Best so far, without builtin :
R, 151 142 125 107 bytes
function(v,L=strsplit(v,'\\.'))Find(c,sign(Reduce('-',Map(as.double,Map(c,L,Map(rep,0,rev(lengths(L))))))))
Unrolled code with explanation :
function(v){ # character vector of 2 elements as function arg;
L=strsplit(v,'\\.') # obtain a list of two character vectors
# with the separated version numbers;
R=rev(lengths(L)) # store in vector R the lengths of the 2 vectors and reverse it;
M1=Map(rep,0,R) # create a list of 2 vector containing zeros
# repeated R[1] and R[2] times;
M2=Map(c,L,M1) # append to the vectors in list L the zeros in M1;
M3=Map(as.double,M2) # convert the character vectors in M2 to double;
w=sign(Reduce('-',M3) # compute the sign of element by element difference M[[1]] - M[[2]]);
Find(c,w) # returns the first non zero element in w, if none return NULL;
}
# N.B. as.double is necessary because "0XX" is interpreted as octal by strtoi unless
# we use strtoi(x,10) which is exactly the same length of as.double(x)
Outputs -1, NULL, 1 for less, equal, greater.
Original concept, golfed down using sapply, [<- and %*%:
R, 129 bytes
function(x,y=strsplit(x,"\\."),w=sign(sapply(y,function(x)strtoi("[<-"(rep(0,max(lengths(y))),seq(x),x),10))%*%c(1,-1)))w[!!w][1]
Now you have a list of two equal-length vectors of integers.

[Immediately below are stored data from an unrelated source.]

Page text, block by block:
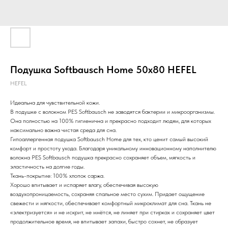
Подушка Softbausch Home 50х80 HEFEL
HEFEL
Идеальна для чувствительной кожи.
В подушке с волокном PES Softbausch не заводятся бактерии и микроорганизмы.
Она полностью на 100% гигиенична и прекрасно подходит людям, для которых
максимально важна чистая среда для сна.
Гипоаллергенная подушка Softbausch Home для тех, кто ценит самый высокий
комфорт и простоту ухода. Благодаря уникальному инновационному наполнителю
волокна PES Softbausch подушка прекрасно сохраняет объем, мягкость и
эластичность на долгие годы.
Ткань-покрытие: 100% хлопок саржа.
Хорошо впитывает и испаряет влагу, обеспечивая высокую
воздухопроницаемость, сохраняя спальное место сухим. Придает ощущение
свежести и мягкости, обеспечивает комфортный микроклимат для сна. Ткань не
«электризуется» и не искрит, не мнётся, не линяет при стирках и сохраняет цвет
продолжительное время, не впитывает запахи, быстро сохнет, не образует

Calculate the pairwise differences using Reduce and output the first non-zero element using the tricky little w[!!w][1] form at the end.

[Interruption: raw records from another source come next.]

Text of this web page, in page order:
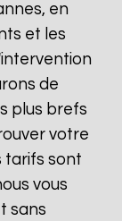
en
et les
de
plus brefs
votre
tarifs sont
vous
sans

Outputs -1, NA, 1 for less, equal, greater.
JavaScript (Node.js), 105 88 80 bytes
-17 bytes from @redundancy. Wow!
-8 bytes removing Math.sign. Thanks @tsh
Returns a negative, zero or positive value
f=(a,b,r=/(\d*).?(.*)/)=>a+b&&+((a=r.exec(a))[1]-(b=r.exec(b))[1]||f(a[2],b[2]))
Swift 4, 155 bytes
Header (not counted: the code is non-recursive):
let f:(String,String)->Bool? =
Code
{let x:(String)->[Int]={$0.split{$0=="."}.map{Int($0)!}.reversed().drop{$0==0}.reversed()},a=x($0),b=x($1)

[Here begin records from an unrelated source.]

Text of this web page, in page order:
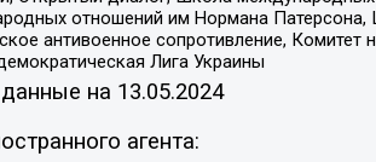
отношений им Нормана
антивоенное сопротивление, Комитет
Лига Украины
данные на 13.05.2024
агента:
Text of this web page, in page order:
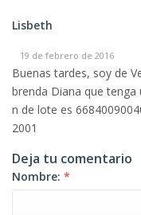
Lisbeth
19 de febrero de 2016
Buenas tardes, soy de
brenda Diana que tenga
n de lote es
2001
Deja tu comentario
Nombre: *

return a==b ?nil:a.lexicographicallyPrecedes(b)}
Explanations
- We trim trailing .0.
- We compare components numerically.
Returned constants
- nil for =
- true for <
- false for >
Clean, 116 111 bytes
import StdEnv,Text
?s=map toInt(split"."s)
$a b= @(?a)(?b)
@[h:t][u:v]|h==u= @t v=h-u
@l[]=sum l
@[]l= ~(sum l)
Outputs a negative number when the first argument is less than the second one, zero when they're equivalent, and a positive number when it is more than the second one.
Ruby, 75 bytes
->a,b{c=d=0;c,d=[a,b].map{|f|f.slice!(/\d*./).to_i}while''<a+b&&c==d;c<=>d}
Retina 0.8.2, 54 bytes
\d+
$*
+`^(.)(.*=)\1
$2
(.*=|^=.*)1.*
<
.*1.*=.*
>
\.
Try it online! Link includes test cases. Uses the separator value as the equality output, so for convenience the header converts the input separator to = but it could be anything not in [.\d]. Explanation:
\d+
$*
Convert to unary.
+`^(.)(.*=)\1
$2
Repeatedly delete the first character from each side until they differ or one side runs out. This is much faster than trying to match prefixes, although possibly not golfier. At this point, the strings are in one of several forms, which need to be decoded to a comparison result.
- If neither string contains a
1then the result is= - If the left string starts with a
1then the result is> - If the right string starts with a
1then the result is< - If the left string is empty then the result is
< - At this point the right string is empty so the result is
>
Another way of thinking about this is that if one string contains a 1 and the other does not start with a 1 then that string is greater, however that turns out to be a byte longer.
(.*=|^=.*)1.*
<
Check for case 3, or case 4 without case 1.
.*1.*=.*
>
If the left string still contains a 1 at this point then it is greater.
\.
Otherwise delete any left over .s.
Firefox Browser Console REPL, 19 bytes
Services.vc.compare
I believe this internal function performs the required comparison. It returns -1, 0, or 1.
Python 2, 84 79 76 bytes
lambda*l:cmp(*map(lambda v:map(int,v.split('.')+[0]*len(`l`))[:len(`l`)],l))
Outputs -1,0,1 for <,=,>
Python 2, 87 bytes
lambda*p:cmp(*zip(*map(lambda x,y:(x or 0,y or 0),*[map(int,u.split('.'))for u in p])))
Outputs -1,0,1 for <,=,>, respectively.